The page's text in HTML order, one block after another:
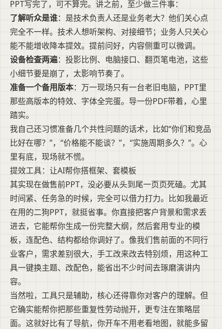
PPT写完了，可不算完。讲之前，至少做三件事：
了解听众是谁：是技术负责人还是业务老大？他们关心点
完全不一样。技术人想听架构、对接细节；业务人只关心
能不能增收降本提效。提前问好，内容侧重可以微调。
设备检查两遍：投影比例、电脑接口、翻页笔电池，这些
小细节要是崩了，太影响节奏了。
准备一个备用版本：万一现场只有一台老旧电脑，PPT里
那些高版本的特效、字体全完蛋。导一份PDF带着，心里
踏实。
我自己还习惯准备几个共性问题的话术，比如“你们和竞品
比好在哪？”，“价格能不能谈？”，“实施周期多久？”。心
里有底，现场就不慌。
提效工具：让AI帮你搭框架、套模板
其实现在做售前PPT，没必要从头到尾一页页死磕。尤其
时间紧、任务急的时候，完全可以借力打力。比如我最近
在用的二狗PPT，就挺省事。你直接把客户背景和需求丢
进去，它能帮你生成一份完整大纲，然后套用专业的模
板，连配色、结构都给你调好了。像我们售前面的不同行
业客户，需求差别很大，手工改来改去特别烦，用这种工
具一键换主题、改配色，能省出不少时间去琢磨演讲内
容。
当然啦，工具只是辅助，核心还得靠你对客户的理解。但
它确实能帮你把那些重复性劳动抛开，更专注在策略层
面。这就好比有了导航，你开车不用老看地图，就能多留
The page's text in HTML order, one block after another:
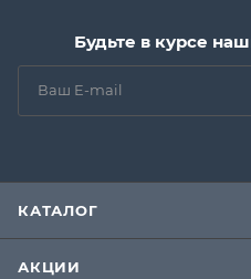
Будьте в курсе
КАТАЛОГ
АКЦИИ
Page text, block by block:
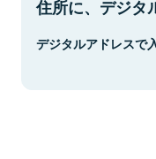
住所に、デジタ
デジタルアドレスで
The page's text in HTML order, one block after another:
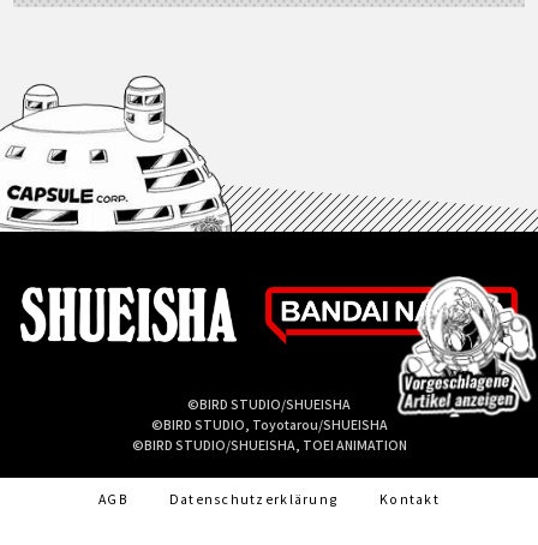
©BIRD STUDIO/SHUEISHA
©BIRD STUDIO, Toyotarou/SHUEISHA
©BIRD STUDIO/SHUEISHA, TOEI ANIMATION
AGB Datenschutzerklärung Kontakt
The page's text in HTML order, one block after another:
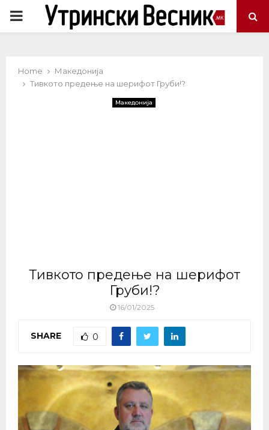
PRIMARY
Home
Македонија
Тивкото предење на шерифот Груби!?
Македонија
Тивкото предење на шерифот
Груби!?
16/01/2025
SHARE 0
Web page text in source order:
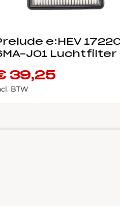
e:HEV
J01 Luchtfilter
39,25
BTW
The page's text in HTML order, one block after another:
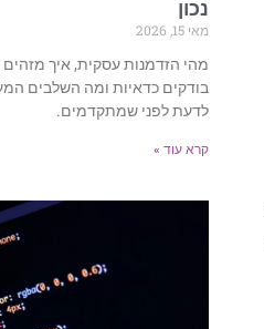
נכון
מאי 15, 2026
מהי הזדמנות עסקית, איך
בודקים כדאיות ומה השלבים
לדעת לפני שמתקדמים.
קרא עוד »
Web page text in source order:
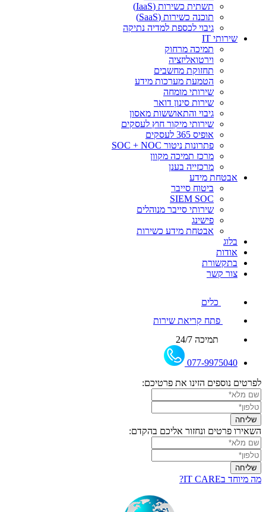
תשתית כשירות (IaaS)
תוכנה כשירות (SaaS)
גיבוי לכספת למדיה נתיקה
שירותי IT
תמיכה מרחוק
וירטואליזציה
תחזוקת מחשבים
הטמעת מערכות מידע
שירותי מומחה
שירות סינון דואר
גיבוי והתאוששות מאסון
שירותי מיקור חוץ לעסקים
אופיס 365 לעסקים
פתרונות ניטור SOC + NOC
מרכז תמיכה מקוון
מרכזייה בענן
אבטחת מידע
ביטוח סייבר
SIEM SOC
שירותי סייבר מנוהלים
פישינג
אבטחת מידע כשירות
בלוג
אודות
בתקשורת
צור קשר
כלים
פתח קריאת שירות
תמיכה 24/7
077-9975040
לפרטים נוספים הזינו את פרטיכם:
השאירו פרטים ונחזור אליכם בהקדם:
מה מיוחד בIT CARE?
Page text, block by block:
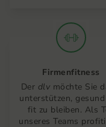
Firmenfitness
Der dlv möchte Sie
unterstützen,
fit zu bleiben. Als
unseres Teams
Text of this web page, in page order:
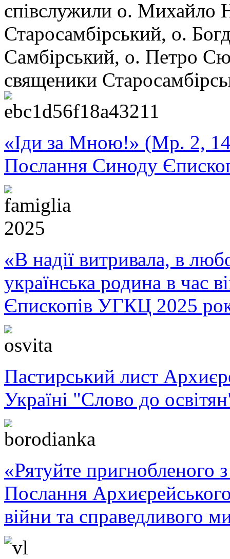
співслужили о. Михайло
Старосамбірський, о.
Самбірський, о. Петро
священики
«Іди за Мною!» (Мр. 2,
Послання Синоду
«В надії витривала, в
українська родина в час
Єпископів УГКЦ 2025
Пастирський лист
Україні "Слово до
«Рятуйте пригнобленого
Послання
війни та справедливого
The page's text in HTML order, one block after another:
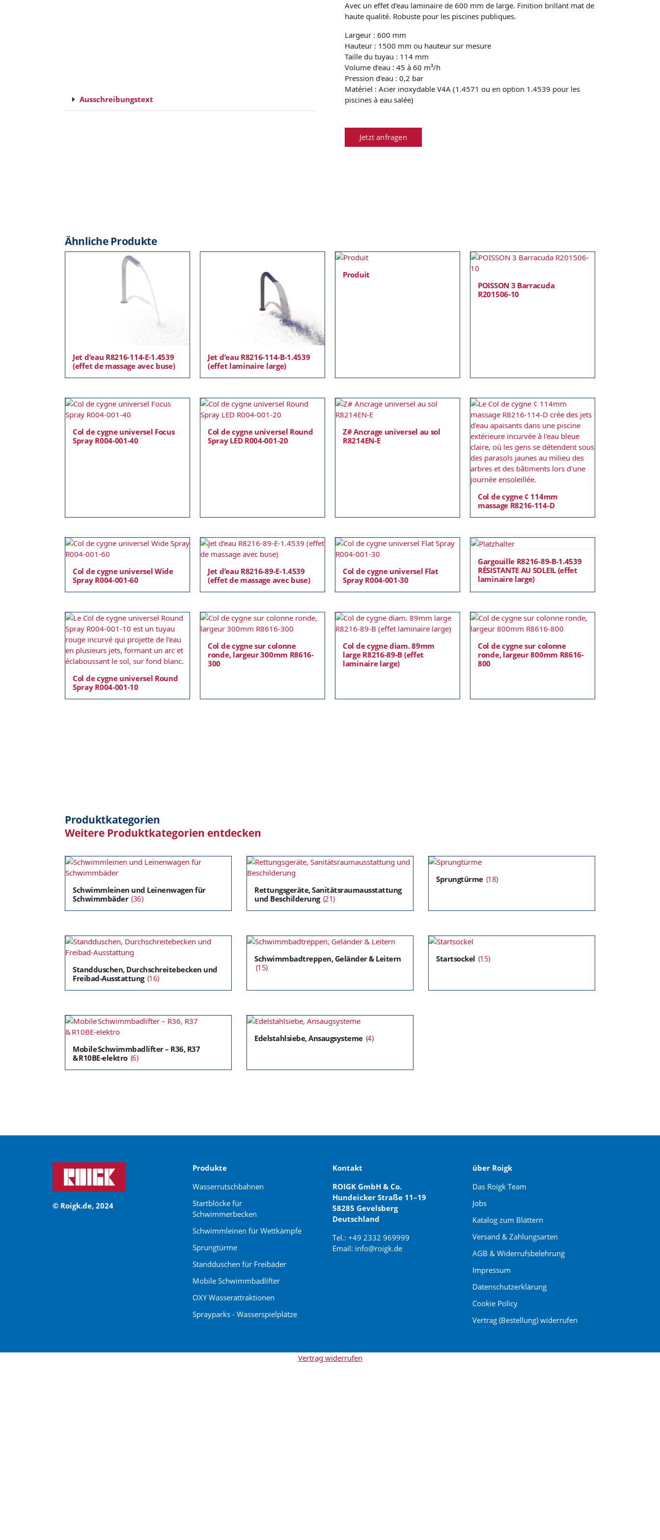
Ausschreibungstext
Avec un effet d’eau laminaire de 600 mm de large. Finition brillant mat de
haute qualité. Robuste pour les piscines publiques.
Largeur : 600 mm
Hauteur : 1500 mm ou hauteur sur mesure
Taille du tuyau : 114 mm
Volume d’eau : 45 à 60 m³/h
Pression d’eau : 0,2 bar
Matériel : Acier inoxydable V4A (1.4571 ou en option 1.4539 pour les
piscines à eau salée)
Jetzt anfragen
Ähnliche Produkte
Jet d’eau R8216-114-E-1.4539
(effet de massage avec buse)
Jet d’eau R8216-114-B-1.4539
(effet laminaire large)
Produit
POISSON 3 Barracuda
R201506-10
Col de cygne universel Focus
Spray R004-001-40
Col de cygne universel Round
Spray LED R004-001-20
Z# Ancrage universel au sol
R8214EN-E
Col de cygne ¢ 114mm
massage R8216-114-D
Col de cygne universel Wide
Spray R004-001-60
Jet d’eau R8216-89-E-1.4539
(effet de massage avec buse)
Col de cygne universel Flat
Spray R004-001-30
Gargouille R8216-89-B-1.4539
RÉSISTANTE AU SOLEIL (effet
laminaire large)
Col de cygne universel Round
Spray R004-001-10
Col de cygne sur colonne
ronde, largeur 300mm R8616-
300
Col de cygne diam. 89mm
large R8216-89-B (effet
laminaire large)
Col de cygne sur colonne
ronde, largeur 800mm R8616-
800
Produktkategorien
Weitere Produktkategorien entdecken
Schwimmleinen und Leinenwagen für
Schwimmbäder (36)
Rettungsgeräte, Sanitätsraumausstattung
und Beschilderung (21)
Sprungtürme (18)
Standduschen, Durchschreitebecken und
Freibad-Ausstattung (16)
Schwimmbadtreppen, Geländer & Leitern
(15)
Startsockel (15)
Mobile Schwimmbadlifter – R36, R37
& R10BE‑elektro (6)
Edelstahlsiebe, Ansaugsysteme (4)
© Roigk.de, 2024
Produkte
Wasserrutschbahnen
Startblöcke für
Schwimmerbecken
Schwimmleinen für Wettkämpfe
Sprungtürme
Standduschen für Freibäder
Mobile Schwimmbadlifter
OXY Wasserattraktionen
Sprayparks - Wasserspielplätze
Kontakt
ROIGK GmbH & Co.
Hundeicker Straße 11–19
58285 Gevelsberg
Deutschland
Tel.: +49 2332 969999
Email: info@roigk.de
über Roigk
Das Roigk Team
Jobs
Katalog zum Blättern
Versand & Zahlungsarten
AGB & Widerrufsbelehrung
Impressum
Datenschutzerklärung
Cookie Policy
Vertrag (Bestellung) widerrufen
Vertrag widerrufen
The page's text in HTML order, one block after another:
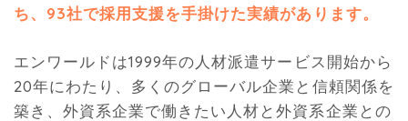
ち、93社で採用支援を手掛けた実績があります。
エンワールドは1999年の人材派遣サービス開始から
20年にわたり、多くのグローバル企業と信頼関係を
築き、外資系企業で働きたい人材と外資系企業との
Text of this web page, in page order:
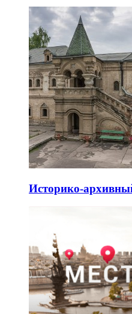
Историко-
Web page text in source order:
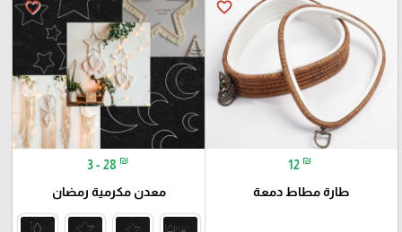
favorite_border
12 ₪
طارة مطاط دمعة
favorite_border
3 - 28 ₪
معدن مكرمية رمضان
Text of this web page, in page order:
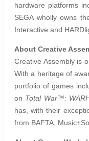
hardware platforms
SEGA wholly owns
Interactive and
About Creative
Creative Assembly is
With a heritage of
portfolio of games
on Total War™:
has, with their
from BAFTA,
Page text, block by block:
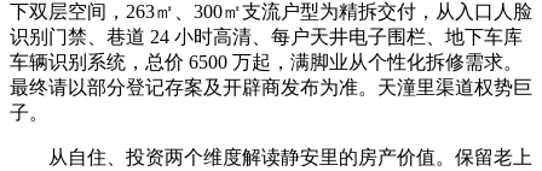
下双层空间，263㎡、300㎡支流户型为精拆交付，从入口人脸
识别门禁、巷道 24 小时高清、每户天井电子围栏、地下车库
车辆识别系统，总价 6500 万起，满脚业从个性化拆修需求。
最终请以部分登记存案及开辟商发布为准。天潼里渠道权势巨
子。
从自住、投资两个维度解读静安里的房产价值。保留老上
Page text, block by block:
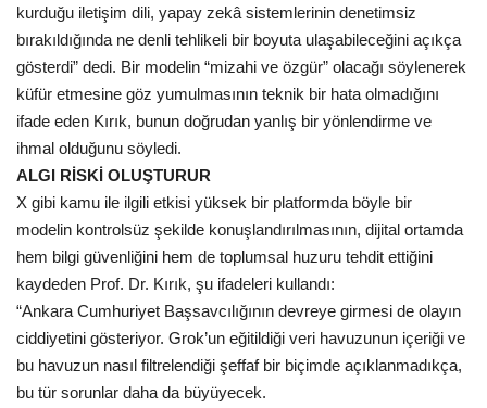
kurduğu iletişim dili, yapay zekâ sistemlerinin denetimsiz
bırakıldığında ne denli tehlikeli bir boyuta ulaşabileceğini açıkça
gösterdi” dedi. Bir modelin “mizahi ve özgür” olacağı söylenerek
küfür etmesine göz yumulmasının teknik bir hata olmadığını
ifade eden Kırık, bunun doğrudan yanlış bir yönlendirme ve
ihmal olduğunu söyledi.
ALGI RİSKİ OLUŞTURUR
X gibi kamu ile ilgili etkisi yüksek bir platformda böyle bir
modelin kontrolsüz şekilde konuşlandırılmasının, dijital ortamda
hem bilgi güvenliğini hem de toplumsal huzuru tehdit ettiğini
kaydeden Prof. Dr. Kırık, şu ifadeleri kullandı:
“Ankara Cumhuriyet Başsavcılığının devreye girmesi de olayın
ciddiyetini gösteriyor. Grok’un eğitildiği veri havuzunun içeriği ve
bu havuzun nasıl filtrelendiği şeffaf bir biçimde açıklanmadıkça,
bu tür sorunlar daha da büyüyecek.
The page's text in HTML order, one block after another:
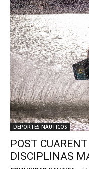
DEPORTES NÁUTICOS
POST
DISCIPLINAS
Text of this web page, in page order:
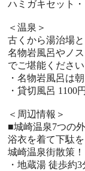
# # # # # # #
WHAT YOU HAVE TO DO: In the material above, which lines fall between the one holding "J01 Luchtfilter" and the one holding "גיבוי והתאוששות מאסון", inclusive? Print exactly those, with the pictures left out.

SOLUTION FOR THIS TASK:
J01 Luchtfilter
39,25
BTW
The page's text in HTML order, one block after another:
נכון
מאי 15, 2026
מהי הזדמנות עסקית, איך
בודקים כדאיות ומה השלבים
לדעת לפני שמתקדמים.
קרא עוד »
Web page text in source order:
תשתית כשירות (IaaS)
תוכנה כשירות (SaaS)
גיבוי לכספת למדיה נתיקה
שירותי IT
תמיכה מרחוק
וירטואליזציה
תחזוקת מחשבים
הטמעת מערכות מידע
שירותי מומחה
שירות סינון דואר
גיבוי והתאוששות מאסון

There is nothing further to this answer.